Geology and biodiversity
South Africa has some of the most ancient viticultural soils in the world, the oldest of these being shale and schist deposited some 1 000 million to 550 million years ago in a marine basin. Subsequently, intrusions of granite domes occurred (around 600 million years ago) followed by intensive folding and uplifting (about 250 million years ago) that created the distinctive sandstone mountain ranges and valleys of the Cape.
Diverse soils, along with the interplay of topology and climate, have resulted in an extraordinary biodiversity. The Cape Floral Kingdom (CFK), which stretches in a narrow band from the Cederberg on the west coast to Port Elizabeth on the south-east coast, is the smallest and richest of the six on earth. Precisely how small? It’s 90 000km² in size, the equivalent of just 0.02% of the earth’s total surface area, and yet it contains over 10 000 plant species, 70% of which occur nowhere else in the world. There are, for instance, more species on Table Mountain than in the whole of the United Kingdom!
With nearly 95% of South Africa’s vine cultivation taking place in the exceptionally biodiverse CFK, it’s not far-fetched for South African producers to be able to produce a wide range of wines. On individual properties, soil types can vary dramatically over just a few hectares. Although specialisation is increasingly taking place, as producers slowly but surely confirm or discover which varieties and farming methods work best for them, South Africa’s potential to make authentic and distinctive wine is clear.
SA’s most important wine categories
Méthode Cap Classique
Méthode Cap Classique (MCC) is the South African term used since 1992 to describe sparkling wines made by means of a secondary fermentation in bottle, the technique traditionally associated with the Champagne region in France.

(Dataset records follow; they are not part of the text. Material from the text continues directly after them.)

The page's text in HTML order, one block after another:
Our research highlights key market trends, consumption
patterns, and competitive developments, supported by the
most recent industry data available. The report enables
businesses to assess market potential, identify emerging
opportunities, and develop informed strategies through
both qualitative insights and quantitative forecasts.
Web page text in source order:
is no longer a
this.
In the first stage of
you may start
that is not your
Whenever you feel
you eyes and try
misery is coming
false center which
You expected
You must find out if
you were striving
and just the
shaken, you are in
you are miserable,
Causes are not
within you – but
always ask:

All sorts of grape varieties are used in the production of MCC, but the most successful examples are typically made from the traditional Champagne varieties of Chardonnay and Pinot Noir. While local producers don’t struggle to achieve ripeness thanks to generally warm growing conditions, retaining freshness is more difficult. Those producers that attempt a livelier, more elegant style by picking earlier sometimes end up with wines that are a bit thin and weak; those that go for a riper, richer style occasionally produce wines that are overdone and prone to developing too quickly.
Generally speaking, MCCs display pure, clean fruit and they are becoming finer and more intricate, complex, as producers gain experience in bubbly production (only very recently a major category).

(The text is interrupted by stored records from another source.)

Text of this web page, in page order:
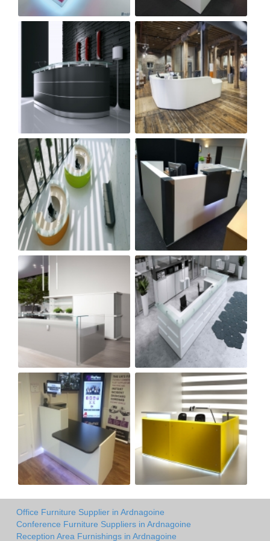
Office Furniture Supplier in Ardnagoine
Conference Furniture Suppliers in Ardnagoine
Reception Area Furnishings in Ardnagoine
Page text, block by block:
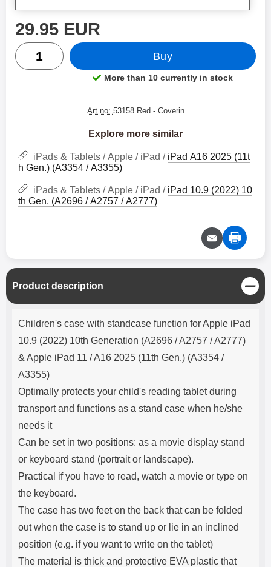
price
29.95 EUR
quantity
Buy
Product availability:
More than 10 currently in stock
Art no: 53158 Red - Coverin
Explore more similar
iPads & Tablets / Apple / iPad / iPad A16 2025 (11t
h Gen.) (A3354 / A3355)
iPads & Tablets / Apple / iPad / iPad 10.9 (2022) 10
th Gen. (A2696 / A2757 / A2777)
Product description
C
l
o
s
e
Product description
Children's case with standcase function for Apple iPad
10.9 (2022) 10th Generation (A2696 / A2757 / A2777)
& Apple iPad 11 / A16 2025 (11th Gen.) (A3354 /
A3355)
Optimally protects your child's reading tablet during
transport and functions as a stand case when he/she
needs it
Can be set in two positions: as a movie display stand
or keyboard stand (portrait or landscape).
Practical if you have to read, watch a movie or type on
the keyboard.
The case has two feet on the back that can be folded
out when the case is to stand up or lie in an inclined
position (e.g. if you want to write on the tablet)
The material is thick and protective EVA plastic that
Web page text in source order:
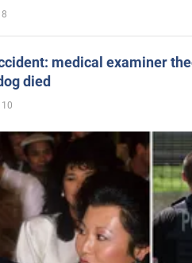
8
medical examiner
died
10

Category leaders include Cederberg; Graham Beck and Silverthorn (both from Robertson); Colmant and Le Lude (Franschhoek); Simonsig and Villiera (both Stellenbosch); and Pongrácz (owned by producer-wholesaler Distell).
Total plantings at the end of 2019: 9 654ha (10.5% of the national vineyard).
Sauvignon Blanc has become one of South Africa’s strongest categories over the past ten years, having benefited in particular from the modern quest to identify more cool-climate vineyard sites.
Where South African Sauvignons previously tended to be excessively methoxypyrazine driven (displaying too much of the compound responsible for a grassy or herbaceous character), they increasingly show good fruit expression and are well balanced thanks to vineyards being located in areas that allow optimal ripeness.
For Sauvignon Blanc that displays pure fruit and fresh acidity, the production areas of Constantia, Darling, Durbanville and Elim lead the way, along with the as-yet-unclassified Schapenberg in Stellenbosch. The stylistic spectrum is getting broader all the time, however, and a sub-group of wines has sprung up that shows clever use of oak, these wines typically having less overt aromatics but greater palate weight.
The category now has such great depth that singling out particular producers is unfair.
Total plantings at the end of 2019: 6 685ha (7.3% of the national vineyard).
Wines in this category come in a wide range of styles, quality being quite variable, as producers attempt to meet a wide range of price points. While most wines are at least technically correct, the best have both substance and nuance.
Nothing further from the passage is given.